# Please help!!! Wife is moving out!!



## r.cheese (Jun 3, 2010)

Please help me. I have 2 children and my wife. We have recently entered into a very bad financial abyss and lost our home. We are currently homeless. Our son has Autism which has almost caused us to divorce in the past. I am the only one working right now and I am not making very much money. My wife stays home with the kids because of my son’s disability. She rented a place and suggested that I get my own apartment. We have a wonderful sex life but we cannot seem to get along out of the bedroom. My wife told me that I put us in this situation because I can’t pay the bills. The reason that I am not making descent money at this time is because my paycheck is getting garnished due to doctor bills. She told me that since I cannot take care of this family that she will. I wanted to work together and she wants to get a job and do it herself. She told me that I am no longer her priority, only her kids. We have been married for 6 years and she has worked for about a year total of the 6 years that we have been married. There have been accusations of cheating on both ends. I never cheated on her, I swear. We have been to counseling and that really don't work because we have a bad habit of not following through with things. She tells me that she wants to be married and that she loves me but that she wants to live separately. I don't feel that with the finances the way they are that that is not right. We cannot afford two different homes. WHAT IS REALLY GOING ON!!! I don't think that she is cheating or wants to cheat. Today, I loaded 6 years of our lives onto a truck along with the car and took it to her house. Not mine. To be honest, the only thing I got was a roll top desk, a car that is to be repoed, clothes, blankets and a pillow. She took it all. 
Please tell me what you think is happening. I really need help. I have been suicidal, severely depressed, and anxiety out the butt. I feel that she is running out on me. But why would she suddenly run out on me now? Please Help.
Thank you.


----------



## r.cheese (Jun 3, 2010)

Its 4am here. We have been up talking and she was getting ready to go to bed. I said that I was hungry and I would like to go to the store and get something to eat. She blew up on me and said that "That is not normal" and that all she wants is to be normal. She seems to blame every one of our problems on me smoking or anything that has to do with me. She will take absolutely no responsibility for anything. When we did have money and a nice Cadillac car, she was happy. Now that things have gone down hill, she’s moving out and taking the kids and everything in the house along with the car that is paid off. I still have no place to go. I spent 10 years in the Navy and this is where I am.
I really need some advice.


----------



## 827Aug (Apr 27, 2008)

I'm sorry you are suffering through this. I'm right there with you, so I know how it feels. If you are homeless, where are you living now? If there is no money, how can you have two places? Is there family you can turn to? You and your wife really need to work together. Under the circumstances she needs to get a job and help support the family.


----------



## DawnD (Sep 23, 2009)

I posted under your wife's thread as well. How about coming up with smaller solutions first. You have X amount of money to spend on cigs these two weeks. Then make them last that long. No more money cause you ran out, use it wisely. 

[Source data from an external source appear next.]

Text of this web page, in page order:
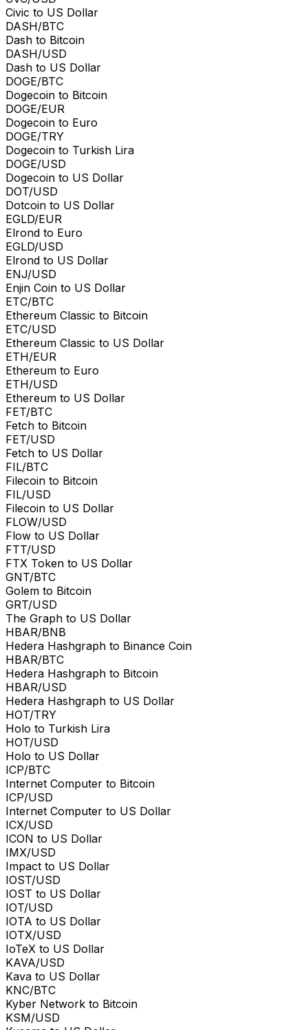
Civic to US Dollar
DASH/BTC
Dash to Bitcoin
DASH/USD
Dash to US Dollar
DOGE/BTC
Dogecoin to Bitcoin
DOGE/EUR
Dogecoin to Euro
DOGE/TRY
Dogecoin to Turkish Lira
DOGE/USD
Dogecoin to US Dollar
DOT/USD
Dotcoin to US Dollar
EGLD/EUR
Elrond to Euro
EGLD/USD
Elrond to US Dollar
ENJ/USD
Enjin Coin to US Dollar
ETC/BTC
Ethereum Classic to Bitcoin
ETC/USD
Ethereum Classic to US Dollar
ETH/EUR
Ethereum to Euro
ETH/USD
Ethereum to US Dollar
FET/BTC
Fetch to Bitcoin
FET/USD
Fetch to US Dollar
FIL/BTC
Filecoin to Bitcoin
FIL/USD
Filecoin to US Dollar
FLOW/USD
Flow to US Dollar
FTT/USD
FTX Token to US Dollar
GNT/BTC
Golem to Bitcoin
GRT/USD
The Graph to US Dollar
HBAR/BNB
Hedera Hashgraph to Binance Coin
HBAR/BTC
Hedera Hashgraph to Bitcoin
HBAR/USD
Hedera Hashgraph to US Dollar
HOT/TRY
Holo to Turkish Lira
HOT/USD
Holo to US Dollar
ICP/BTC
Internet Computer to Bitcoin
ICP/USD
Internet Computer to US Dollar
ICX/USD
ICON to US Dollar
IMX/USD
Impact to US Dollar
IOST/USD
IOST to US Dollar
IOT/USD
IOTA to US Dollar
IOTX/USD
IoTeX to US Dollar
KAVA/USD
Kava to US Dollar
KNC/BTC
Kyber Network to Bitcoin
KSM/USD
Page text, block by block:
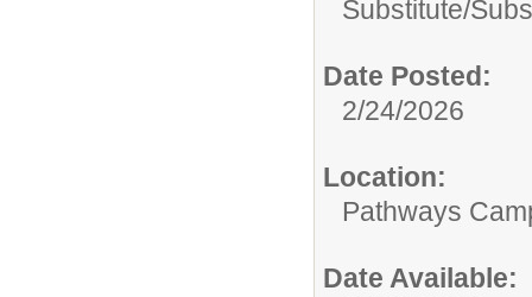
Substitute/
Date Posted:
2/24/2026
Location:
Pathways
Date Available:
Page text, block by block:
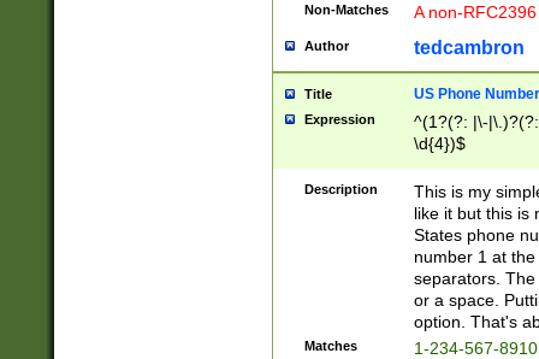
Non-Matches A non-
Author tedcambron
Title US Phone Number
Expression
^(1?(?: |\-
\d{4})$
Description
This is my
like it but this is
States phone
number 1 at
separators.
or a space.
option. That's
Matches
1-234-567-
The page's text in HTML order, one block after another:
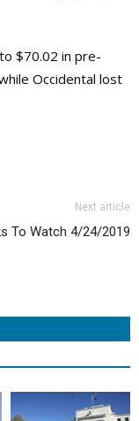
$70.02 in pre-
Occidental lost
Next article
To Watch 4/24/2019
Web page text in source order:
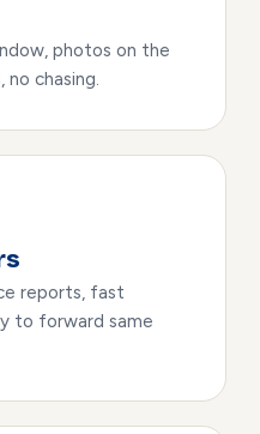
photos on the
chasing.
reports, fast
to forward same
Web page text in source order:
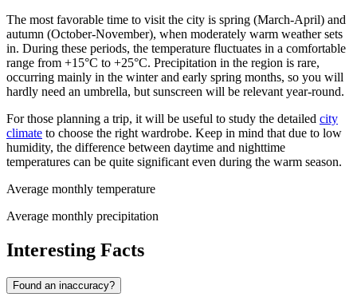
The most favorable time to visit the city is spring (March-April) and
autumn (October-November), when moderately warm weather sets
in. During these periods, the temperature fluctuates in a comfortable
range from +15°C to +25°C. Precipitation in the region is rare,
occurring mainly in the winter and early spring months, so you will
hardly need an umbrella, but sunscreen will be relevant year-round.
For those planning a trip, it will be useful to study the detailed city
climate to choose the right wardrobe. Keep in mind that due to low
humidity, the difference between daytime and nighttime
temperatures can be quite significant even during the warm season.
Average monthly temperature
Average monthly precipitation
Interesting Facts
Found an inaccuracy?
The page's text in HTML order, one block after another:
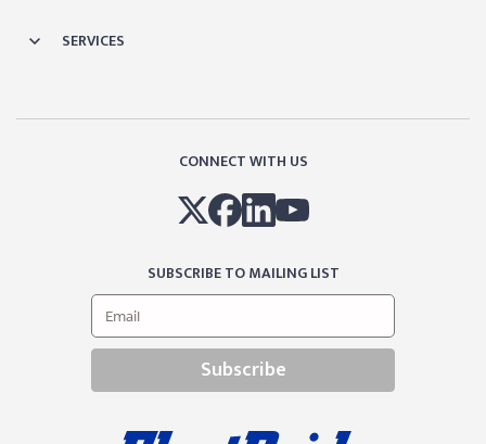
SERVICES
CONNECT WITH US
SUBSCRIBE TO MAILING LIST
Subscribe
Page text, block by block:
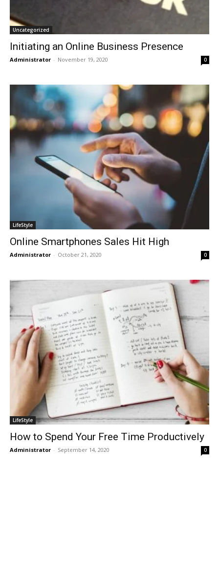
Uncategorized
Initiating an Online Business Presence
Administrator - November 19, 2020 0
LifeStyle
Online Smartphones Sales Hit High
Administrator - October 21, 2020 0
LifeStyle
How to Spend Your Free Time Productively
Administrator - September 14, 2020 0
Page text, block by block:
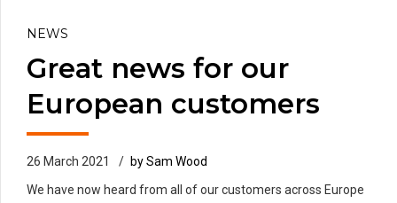
NEWS
Great news for our
European customers
26 March 2021
by Sam Wood
We have now heard from all of our customers across Europe
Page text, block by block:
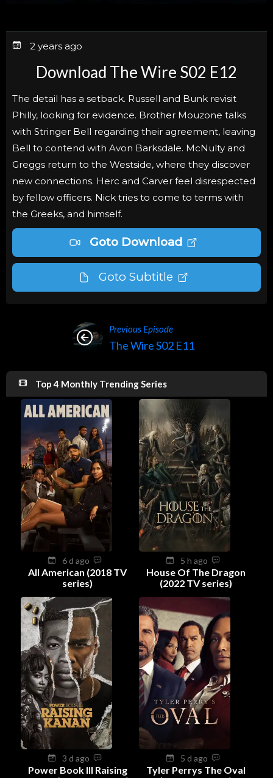
2 years ago
Download The Wire S02 E12
The detail has a setback. Russell and Bunk revisit
Philly, looking for evidence. Brother Mouzone talks
with Stringer Bell regarding their agreement, leaving
Bell to contend with Avon Barksdale. McNulty and
Greggs return to the Westside, where they discover
new connections. Herc and Carver feel disrespected
by fellow officers. Nick tries to come to terms with
the Greeks, and himself.
Goto Download
Goto Subtitle
Previous Episode
The Wire S02 E11
Top 4 Monthly Trending Series
6 d ago
All American (2018 TV
series)
5 h ago
House Of The Dragon
(2022 TV series)
3 d ago
Power Book III Raising
5 d ago
Tyler Perrys The Oval
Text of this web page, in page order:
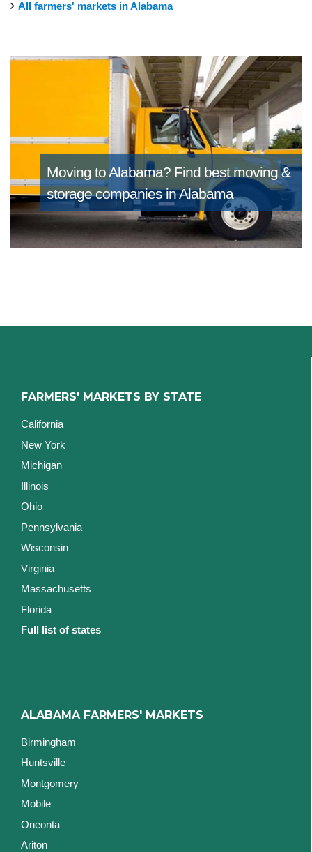
All farmers' markets in Alabama
Moving to Alabama? Find best moving &
storage companies in Alabama
FARMERS' MARKETS BY STATE
California
New York
Michigan
Illinois
Ohio
Pennsylvania
Wisconsin
Virginia
Massachusetts
Florida
Full list of states
ALABAMA FARMERS' MARKETS
Birmingham
Huntsville
Montgomery
Mobile
Oneonta
Ariton
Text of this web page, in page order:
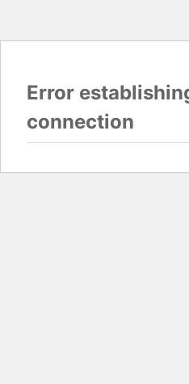
Error
connection
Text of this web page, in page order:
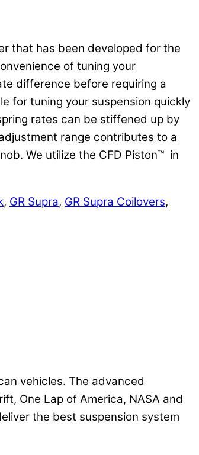
that has been developed for the
of tuning your
difference before requiring a
for tuning your suspension quickly
rates can be stiffened up by
range contributes to a
We utilize the CFD Piston™ in
, GR Supra, GR Supra Coilovers,
vehicles. The advanced
One Lap of America, NASA and
the best suspension system
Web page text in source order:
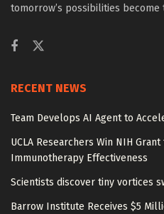
tomorrow’s possibilities become
RECENT NEWS
Team Develops AI Agent to
UCLA Researchers Win NIH
Immunotherapy Effectiveness
Scientists discover tiny vortices
Barrow Institute Receives $5
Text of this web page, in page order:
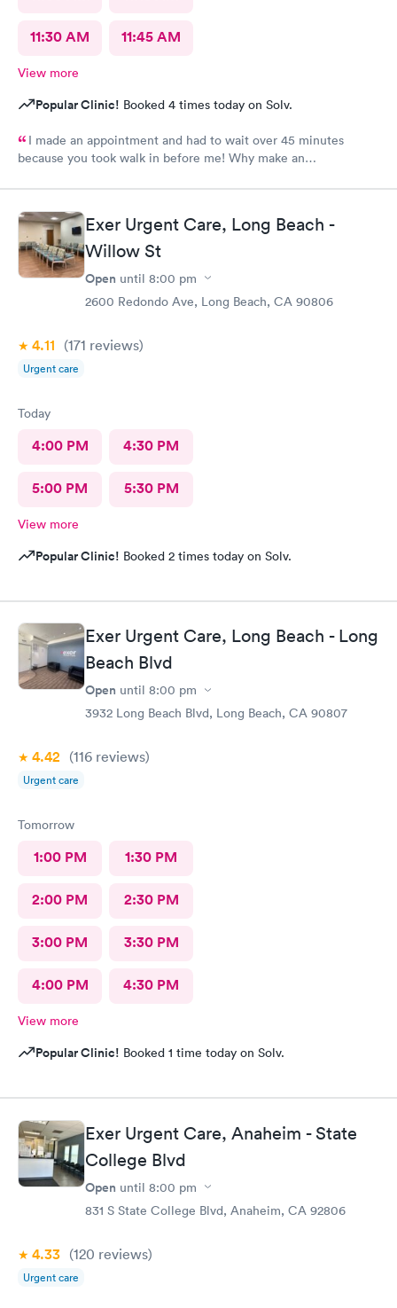
11:30 AM 11:45 AM
View more
Popular Clinic! Booked 4 times today on Solv.
I made an appointment and had to wait over 45 minutes
because you took walk in before me! Why make an
Exer Urgent Care, Long Beach -
Willow St
Open until 8:00 pm
2600 Redondo Ave, Long Beach, CA 90806
4.11 (171 reviews)
Urgent care
Today
4:00 PM 4:30 PM
5:00 PM 5:30 PM
View more
Popular Clinic! Booked 2 times today on Solv.
Exer Urgent Care, Long Beach - Long
Beach Blvd
Open until 8:00 pm
3932 Long Beach Blvd, Long Beach, CA 90807
4.42 (116 reviews)
Urgent care
Tomorrow
1:00 PM 1:30 PM
2:00 PM 2:30 PM
3:00 PM 3:30 PM
4:00 PM 4:30 PM
View more
Popular Clinic! Booked 1 time today on Solv.
Exer Urgent Care, Anaheim - State
College Blvd
Open until 8:00 pm
831 S State College Blvd, Anaheim, CA 92806
4.33 (120 reviews)
Urgent care
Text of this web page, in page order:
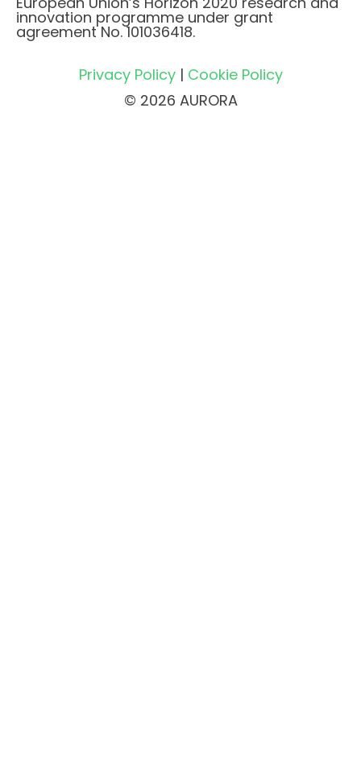
innovation programme under grant
agreement No. 101036418.
Privacy Policy| Cookie Policy
© 2026 AURORA
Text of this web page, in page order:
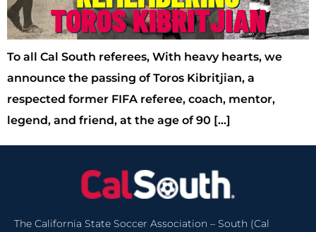
To all Cal South referees, With heavy hearts, we
announce the passing of Toros Kibritjian, a
respected former FIFA referee, coach, mentor,
legend, and friend, at the age of 90 […]
The California State Soccer Association – South (Cal
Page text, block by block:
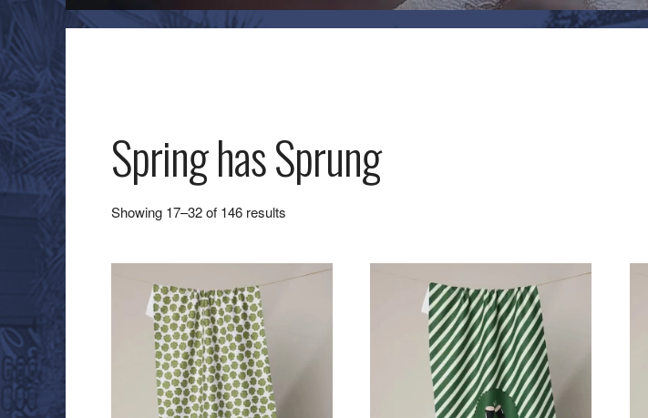
Spring has Sprung
Showing 17–32 of 146 results
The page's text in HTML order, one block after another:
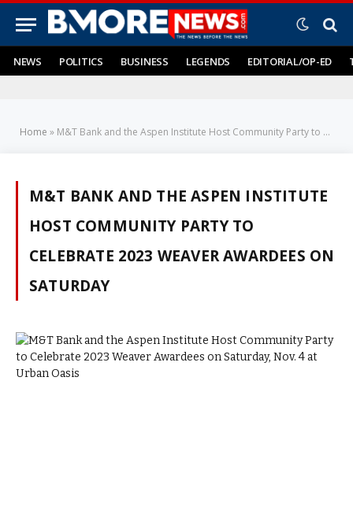
NEWS POLITICS BUSINESS LEGENDS EDITORIAL/OP-ED
Home » M&T Bank and the Aspen Institute Host Community Party to Celebrate 2023 Weaver Awardees on Saturday
M&T BANK AND THE ASPEN INSTITUTE
HOST COMMUNITY PARTY TO
CELEBRATE 2023 WEAVER AWARDEES ON
SATURDAY
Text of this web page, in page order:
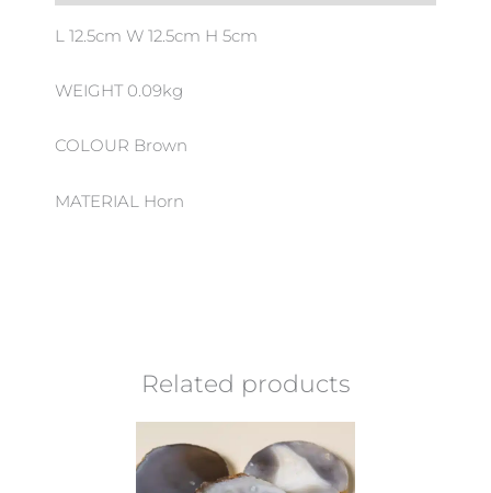
L 12.5cm W 12.5cm H 5cm
WEIGHT 0.09kg
COLOUR Brown
MATERIAL Horn
Related products
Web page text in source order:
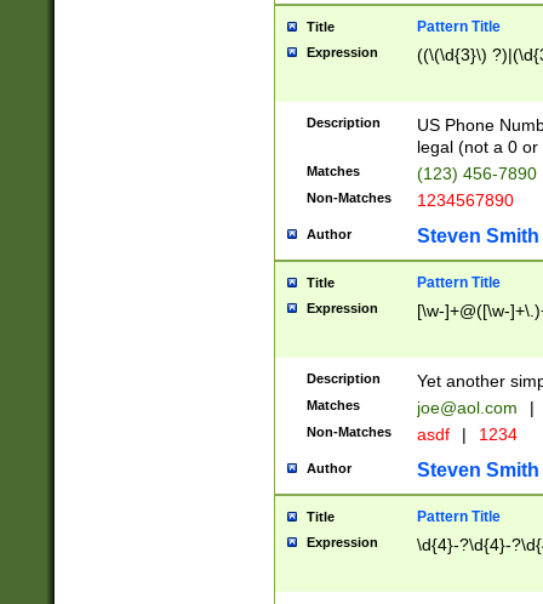
Title Pattern Title
Expression ((\(\d{3}\)
Description
US Phone
legal (not a 0 or
Matches (123) 456-7890
Non-Matches 1234567890
Author Steven Smith
Title Pattern Title
Expression [\w-]+@([\w-
Description Yet another
Matches joe@aol.com |
Non-Matches asdf | 1234
Author Steven Smith
Title Pattern Title
Expression \d{4}-?\d{4}-
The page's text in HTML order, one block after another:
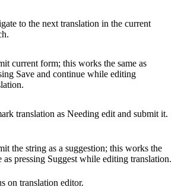
to the next translation in the current
current form; this works the same as
Save and continue while editing
translation as Needing edit and submit it.
the string as a suggestion; this works the
as pressing Suggest while editing translation.
on translation editor.

I don't know how old your son is so I can't really recommend you both working, and I really don't know if I can since your son is autistic. I look at my day with my son ( who is also autistic) and some things would be so strained that it honestly could just make it worse. But if you care to elaborate I might be able to help.


----------



## sisters359 (Apr 9, 2009)

Please try to relax. It sounds like your wife still loves you but finds it very difficult to live with you. This is great information if you use it wisely. You can find out what it is that makes you hard to live with and start changing those behaviors, one by one, in the time you spend apart. The fact that she wants to move out seems to suggest she finds it difficult to have control over things when you are around. Are you impulsive or thoughtless (literally, not thinking before you do things, or making messes and walking away from them)? Do you tend to create chaos at home, getting kids off schedule or otherwise interfering with her plans (unintentionally)? There are a lot of possibilities, of course. I'm just "thinking out loud" b/c she sees separation as necessary to taking things into her own hands, and there seems to be the message in what she wrote in her reply that you just can't seem to get your act together. Does that seem like a valid reading of the situation (not saying any or all of it is "true," but rather, she might be thinking or feeling these things)?